Would you please transcribe the data in full and exactly, excluding images?

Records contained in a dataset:
◆ ◆ ◆

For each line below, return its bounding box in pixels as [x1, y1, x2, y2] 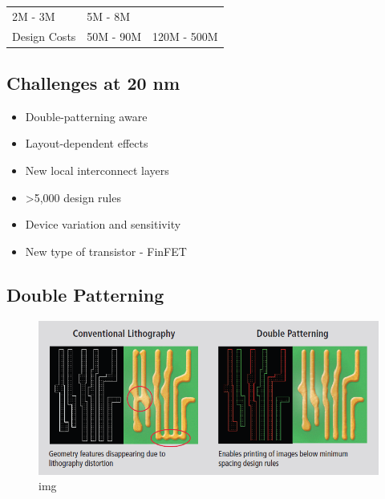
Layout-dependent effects [25, 135, 148, 152]
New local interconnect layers [25, 162, 169, 179]
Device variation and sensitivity [25, 216, 181, 233]
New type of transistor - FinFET [25, 242, 187, 259]
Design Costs [12, 27, 76, 44]
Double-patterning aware [25, 108, 148, 124]
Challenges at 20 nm [6, 71, 180, 95]
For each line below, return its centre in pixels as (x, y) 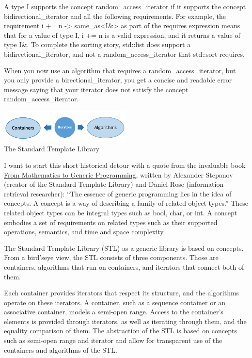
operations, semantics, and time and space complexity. (85, 232)
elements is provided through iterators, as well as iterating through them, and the (125, 321)
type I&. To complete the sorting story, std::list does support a (97, 44)
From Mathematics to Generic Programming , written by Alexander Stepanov (118, 174)
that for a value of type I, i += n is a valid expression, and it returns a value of (122, 35)
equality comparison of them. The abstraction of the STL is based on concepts (120, 331)
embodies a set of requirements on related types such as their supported (111, 222)
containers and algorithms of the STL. (61, 350)
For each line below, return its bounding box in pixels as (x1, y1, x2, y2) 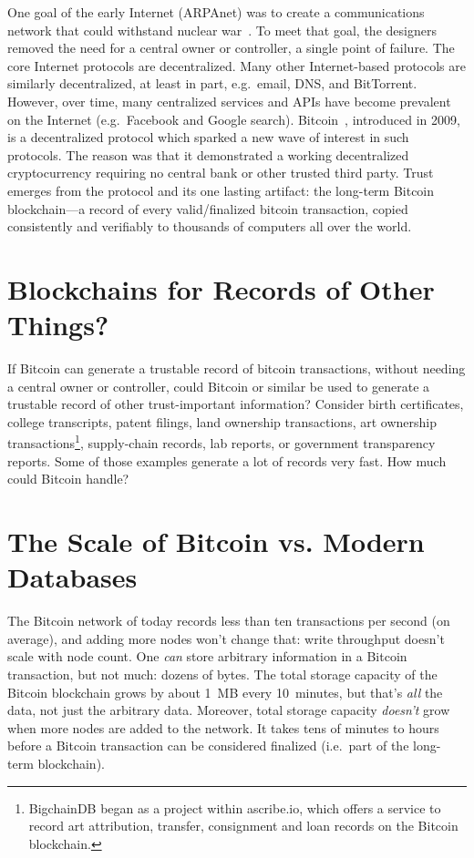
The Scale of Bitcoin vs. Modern (7, 523, 425, 560)
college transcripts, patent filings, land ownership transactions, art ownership (7, 412, 437, 431)
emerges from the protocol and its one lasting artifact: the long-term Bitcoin (7, 180, 435, 199)
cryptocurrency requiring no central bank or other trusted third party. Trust (7, 163, 434, 182)
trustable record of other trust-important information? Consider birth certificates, (7, 394, 464, 414)
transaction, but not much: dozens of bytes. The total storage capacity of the (7, 664, 438, 683)
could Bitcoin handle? (7, 469, 129, 488)
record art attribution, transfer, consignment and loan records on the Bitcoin (28, 816, 459, 835)
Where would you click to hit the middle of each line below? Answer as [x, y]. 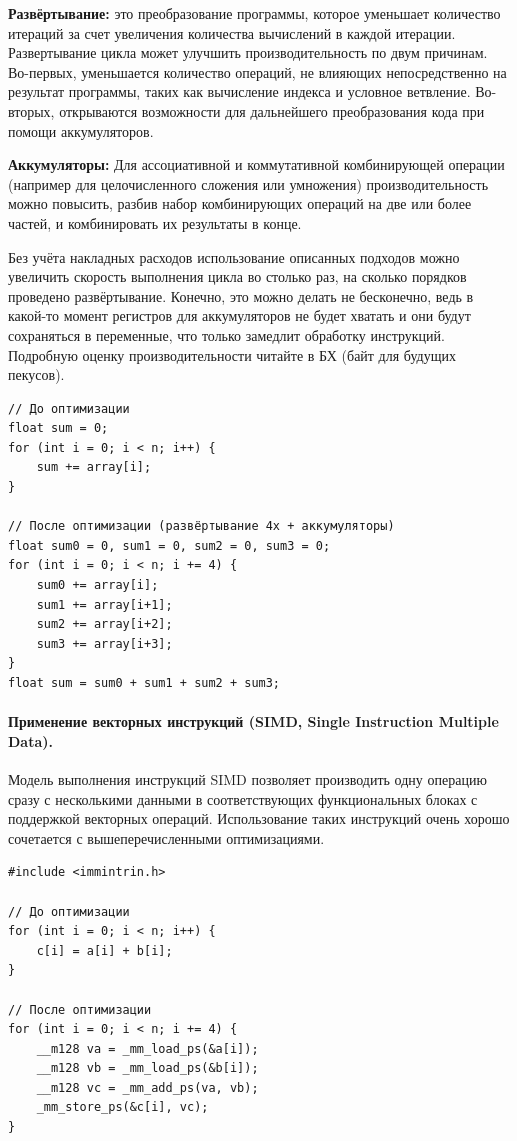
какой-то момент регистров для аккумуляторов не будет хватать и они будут [239, 315]
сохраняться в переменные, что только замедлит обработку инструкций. [226, 334]
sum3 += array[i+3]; [104, 643]
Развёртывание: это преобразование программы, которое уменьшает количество [254, 13]
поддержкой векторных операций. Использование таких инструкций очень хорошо [259, 818]
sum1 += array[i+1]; [104, 604]
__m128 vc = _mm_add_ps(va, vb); [147, 1087]
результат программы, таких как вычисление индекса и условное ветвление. [239, 91]
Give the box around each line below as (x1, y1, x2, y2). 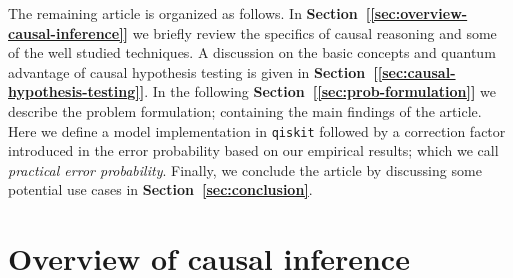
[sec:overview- (370, 3, 468, 23)
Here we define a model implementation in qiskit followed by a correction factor (8, 120, 506, 141)
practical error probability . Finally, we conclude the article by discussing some (8, 159, 482, 180)
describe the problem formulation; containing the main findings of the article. (8, 100, 482, 121)
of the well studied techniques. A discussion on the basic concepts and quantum (8, 42, 496, 63)
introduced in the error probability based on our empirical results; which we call (8, 140, 499, 161)
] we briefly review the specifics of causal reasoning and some (123, 22, 497, 43)
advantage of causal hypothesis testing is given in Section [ (8, 61, 378, 82)
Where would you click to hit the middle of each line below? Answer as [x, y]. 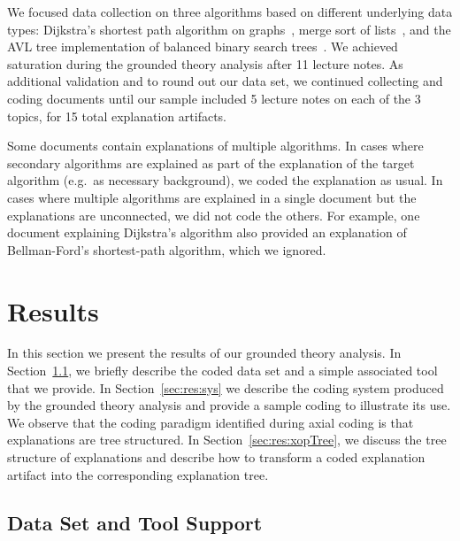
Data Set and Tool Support [135, 522]
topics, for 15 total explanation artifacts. [117, 116]
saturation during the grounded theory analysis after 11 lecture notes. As [205, 63]
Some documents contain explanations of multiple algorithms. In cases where [215, 146]
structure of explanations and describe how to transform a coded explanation [216, 457]
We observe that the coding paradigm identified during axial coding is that [211, 422]
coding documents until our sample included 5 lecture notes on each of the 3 [214, 98]
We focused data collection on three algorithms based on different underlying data [230, 12]
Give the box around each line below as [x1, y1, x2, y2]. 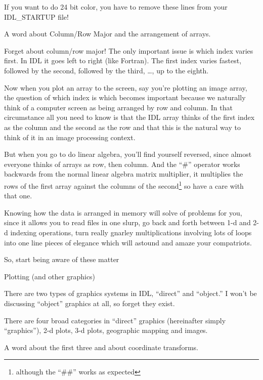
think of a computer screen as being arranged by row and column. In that [4, 102, 233, 112]
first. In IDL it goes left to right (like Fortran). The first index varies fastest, [4, 55, 242, 66]
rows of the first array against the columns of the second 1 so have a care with [4, 179, 244, 191]
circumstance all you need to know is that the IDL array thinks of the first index [4, 112, 255, 122]
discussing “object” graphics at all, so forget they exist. [4, 298, 175, 308]
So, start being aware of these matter [4, 254, 119, 265]
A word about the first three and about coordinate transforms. [4, 342, 198, 352]
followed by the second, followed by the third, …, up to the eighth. [4, 65, 209, 75]
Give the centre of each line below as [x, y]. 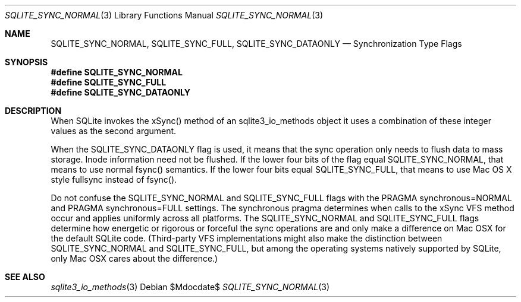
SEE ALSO [25, 277]
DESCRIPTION [33, 111]
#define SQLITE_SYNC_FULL [109, 82]
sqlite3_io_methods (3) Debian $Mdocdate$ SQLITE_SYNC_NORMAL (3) [190, 287]
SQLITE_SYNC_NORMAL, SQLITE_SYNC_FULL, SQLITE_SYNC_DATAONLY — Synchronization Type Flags [256, 44]
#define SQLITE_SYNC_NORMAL [117, 72]
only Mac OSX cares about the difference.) [134, 258]
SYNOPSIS [26, 62]
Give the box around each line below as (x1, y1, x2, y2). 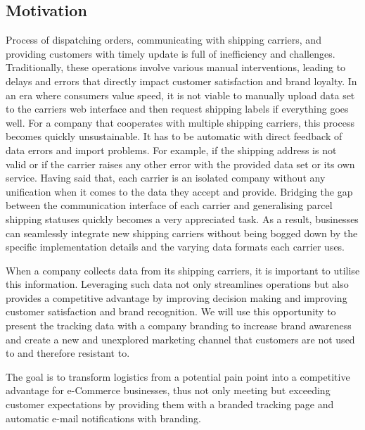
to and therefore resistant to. (6, 346, 130, 360)
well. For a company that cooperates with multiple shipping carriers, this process (6, 115, 354, 129)
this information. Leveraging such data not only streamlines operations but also (6, 277, 349, 291)
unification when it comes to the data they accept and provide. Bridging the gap (6, 184, 353, 198)
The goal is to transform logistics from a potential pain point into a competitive (6, 369, 350, 384)
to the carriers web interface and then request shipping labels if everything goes (6, 101, 349, 116)
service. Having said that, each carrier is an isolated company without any (6, 170, 326, 185)
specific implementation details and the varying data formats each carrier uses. (6, 239, 345, 254)
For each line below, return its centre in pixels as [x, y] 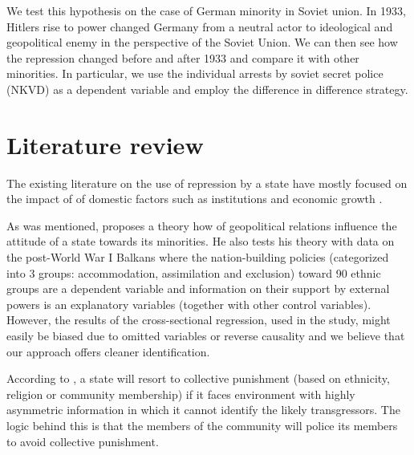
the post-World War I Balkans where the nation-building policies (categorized [198, 257]
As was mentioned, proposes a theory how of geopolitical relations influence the [202, 225]
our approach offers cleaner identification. [108, 351]
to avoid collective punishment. [83, 441]
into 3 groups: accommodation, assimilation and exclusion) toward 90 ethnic [194, 272]
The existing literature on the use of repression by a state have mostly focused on [207, 183]
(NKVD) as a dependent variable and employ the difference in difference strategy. [207, 89]
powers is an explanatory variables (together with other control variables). [189, 304]
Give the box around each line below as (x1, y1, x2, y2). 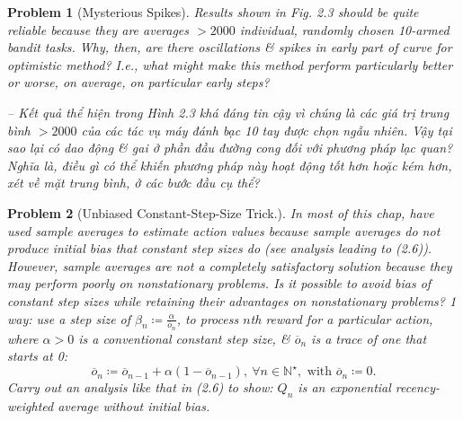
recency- (395, 378, 441, 397)
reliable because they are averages (7, 20, 190, 39)
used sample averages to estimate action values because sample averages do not (7, 221, 441, 240)
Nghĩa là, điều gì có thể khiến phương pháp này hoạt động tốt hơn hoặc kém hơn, (7, 155, 452, 174)
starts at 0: (7, 346, 68, 365)
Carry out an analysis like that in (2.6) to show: (7, 378, 273, 397)
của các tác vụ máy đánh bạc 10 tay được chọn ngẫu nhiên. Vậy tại (81, 120, 452, 139)
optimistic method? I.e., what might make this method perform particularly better (7, 55, 453, 74)

◆ ◆ ◆

**OUTPUT**
For each line below, return its bounding box in pixels as [x1, y1, x2, y2] 
Layout-dependent effects [25, 135, 148, 152]
New local interconnect layers [25, 162, 169, 179]
Device variation and sensitivity [25, 216, 181, 233]
New type of transistor - FinFET [25, 242, 187, 259]
Design Costs [12, 27, 76, 44]
Double-patterning aware [25, 108, 148, 124]
Challenges at 20 nm [6, 71, 180, 95]
For each line below, return its centre in pixels as (x, y) 
operations, semantics, and time and space complexity. (85, 232)
elements is provided through iterators, as well as iterating through them, and the (125, 321)
type I&. To complete the sorting story, std::list does support a (97, 44)
From Mathematics to Generic Programming , written by Alexander Stepanov (118, 174)
that for a value of type I, i += n is a valid expression, and it returns a value of (122, 35)
equality comparison of them. The abstraction of the STL is based on concepts (120, 331)
embodies a set of requirements on related types such as their supported (111, 222)
containers and algorithms of the STL. (61, 350)
For each line below, return its bounding box in pixels as (x1, y1, x2, y2) 
The Scale of Bitcoin vs. Modern (7, 523, 425, 560)
college transcripts, patent filings, land ownership transactions, art ownership (7, 412, 437, 431)
emerges from the protocol and its one lasting artifact: the long-term Bitcoin (7, 180, 435, 199)
cryptocurrency requiring no central bank or other trusted third party. Trust (7, 163, 434, 182)
trustable record of other trust-important information? Consider birth certificates, (7, 394, 464, 414)
transaction, but not much: dozens of bytes. The total storage capacity of the (7, 664, 438, 683)
could Bitcoin handle? (7, 469, 129, 488)
record art attribution, transfer, consignment and loan records on the Bitcoin (28, 816, 459, 835)
Where would you click to hit the middle of each line below? Answer as [x, y]. 
какой-то момент регистров для аккумуляторов не будет хватать и они будут [239, 315]
сохраняться в переменные, что только замедлит обработку инструкций. [226, 334]
sum3 += array[i+3]; [104, 643]
Развёртывание: это преобразование программы, которое уменьшает количество [254, 13]
поддержкой векторных операций. Использование таких инструкций очень хорошо [259, 818]
sum1 += array[i+1]; [104, 604]
__m128 vc = _mm_add_ps(va, vb); [147, 1087]
результат программы, таких как вычисление индекса и условное ветвление. [239, 91]
Give the box around each line below as (x1, y1, x2, y2). 
[sec:overview- (370, 3, 468, 23)
Here we define a model implementation in qiskit followed by a correction factor (8, 120, 506, 141)
practical error probability . Finally, we conclude the article by discussing some (8, 159, 482, 180)
describe the problem formulation; containing the main findings of the article. (8, 100, 482, 121)
of the well studied techniques. A discussion on the basic concepts and quantum (8, 42, 496, 63)
introduced in the error probability based on our empirical results; which we call (8, 140, 499, 161)
] we briefly review the specifics of causal reasoning and some (123, 22, 497, 43)
advantage of causal hypothesis testing is given in Section [ (8, 61, 378, 82)
Where would you click to hit the middle of each line below? Answer as [x, y]. 
Data Set and Tool Support [135, 522]
topics, for 15 total explanation artifacts. [117, 116]
saturation during the grounded theory analysis after 11 lecture notes. As [205, 63]
Some documents contain explanations of multiple algorithms. In cases where [215, 146]
structure of explanations and describe how to transform a coded explanation [216, 457]
We observe that the coding paradigm identified during axial coding is that [211, 422]
coding documents until our sample included 5 lecture notes on each of the 3 [214, 98]
We focused data collection on three algorithms based on different underlying data [230, 12]
Give the box around each line below as [x1, y1, x2, y2]. 
think of a computer screen as being arranged by row and column. In that [4, 102, 233, 112]
first. In IDL it goes left to right (like Fortran). The first index varies fastest, [4, 55, 242, 66]
rows of the first array against the columns of the second 1 so have a care with [4, 179, 244, 191]
circumstance all you need to know is that the IDL array thinks of the first index [4, 112, 255, 122]
discussing “object” graphics at all, so forget they exist. [4, 298, 175, 308]
So, start being aware of these matter [4, 254, 119, 265]
A word about the first three and about coordinate transforms. [4, 342, 198, 352]
followed by the second, followed by the third, …, up to the eighth. [4, 65, 209, 75]
Give the centre of each line below as [x, y]. 
SEE ALSO [25, 277]
DESCRIPTION [33, 111]
#define SQLITE_SYNC_FULL [109, 82]
sqlite3_io_methods (3) Debian $Mdocdate$ SQLITE_SYNC_NORMAL (3) [190, 287]
SQLITE_SYNC_NORMAL, SQLITE_SYNC_FULL, SQLITE_SYNC_DATAONLY — Synchronization Type Flags [256, 44]
#define SQLITE_SYNC_NORMAL [117, 72]
only Mac OSX cares about the difference.) [134, 258]
SYNOPSIS [26, 62]
Give the box around each line below as (x1, y1, x2, y2). 
to and therefore resistant to. (6, 346, 130, 360)
well. For a company that cooperates with multiple shipping carriers, this process (6, 115, 354, 129)
this information. Leveraging such data not only streamlines operations but also (6, 277, 349, 291)
unification when it comes to the data they accept and provide. Bridging the gap (6, 184, 353, 198)
The goal is to transform logistics from a potential pain point into a competitive (6, 369, 350, 384)
to the carriers web interface and then request shipping labels if everything goes (6, 101, 349, 116)
service. Having said that, each carrier is an isolated company without any (6, 170, 326, 185)
specific implementation details and the varying data formats each carrier uses. (6, 239, 345, 254)
For each line below, return its centre in pixels as [x, y] 
the post-World War I Balkans where the nation-building policies (categorized [198, 257]
As was mentioned, proposes a theory how of geopolitical relations influence the [202, 225]
our approach offers cleaner identification. [108, 351]
to avoid collective punishment. [83, 441]
into 3 groups: accommodation, assimilation and exclusion) toward 90 ethnic [194, 272]
The existing literature on the use of repression by a state have mostly focused on [207, 183]
(NKVD) as a dependent variable and employ the difference in difference strategy. [207, 89]
powers is an explanatory variables (together with other control variables). [189, 304]
Give the box around each line below as (x1, y1, x2, y2). 
recency- (395, 378, 441, 397)
reliable because they are averages (7, 20, 190, 39)
used sample averages to estimate action values because sample averages do not (7, 221, 441, 240)
Nghĩa là, điều gì có thể khiến phương pháp này hoạt động tốt hơn hoặc kém hơn, (7, 155, 452, 174)
starts at 0: (7, 346, 68, 365)
Carry out an analysis like that in (2.6) to show: (7, 378, 273, 397)
của các tác vụ máy đánh bạc 10 tay được chọn ngẫu nhiên. Vậy tại (81, 120, 452, 139)
optimistic method? I.e., what might make this method perform particularly better (7, 55, 453, 74)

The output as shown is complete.